**Exercise objective**
Each of the lines from the one that contains "[def:interargument] , we" to the end of the entries below should be output exactly.

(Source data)
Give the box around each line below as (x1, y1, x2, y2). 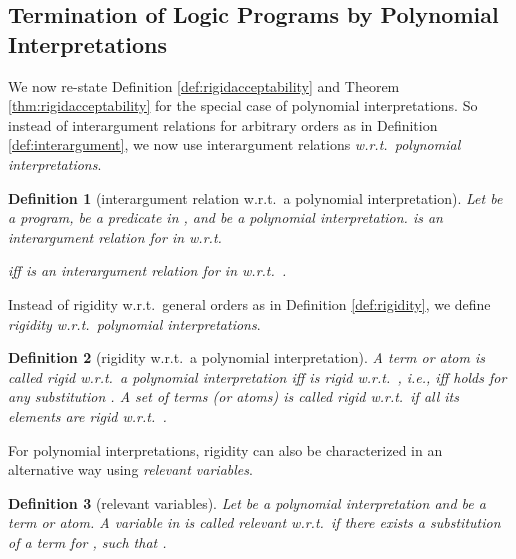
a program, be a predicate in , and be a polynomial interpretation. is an (8, 207, 443, 228)
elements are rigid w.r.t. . (8, 405, 167, 426)
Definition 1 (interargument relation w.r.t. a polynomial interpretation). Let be (8, 187, 503, 208)
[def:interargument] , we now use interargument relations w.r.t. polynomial (8, 134, 461, 155)
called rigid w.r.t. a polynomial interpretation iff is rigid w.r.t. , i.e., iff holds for (8, 366, 507, 387)
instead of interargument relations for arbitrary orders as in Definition (8, 114, 438, 135)
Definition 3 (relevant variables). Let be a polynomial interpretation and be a (8, 492, 486, 513)
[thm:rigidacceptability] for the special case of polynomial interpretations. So (8, 95, 478, 116)

**Result of the task**
[def:interargument] , we now use interargument relations w.r.t. polynomial (8, 134, 461, 155)
called rigid w.r.t. a polynomial interpretation iff is rigid w.r.t. , i.e., iff holds for (8, 366, 507, 387)
instead of interargument relations for arbitrary orders as in Definition (8, 114, 438, 135)
Definition 3 (relevant variables). Let be a polynomial interpretation and be a (8, 492, 486, 513)
[thm:rigidacceptability] for the special case of polynomial interpretations. So (8, 95, 478, 116)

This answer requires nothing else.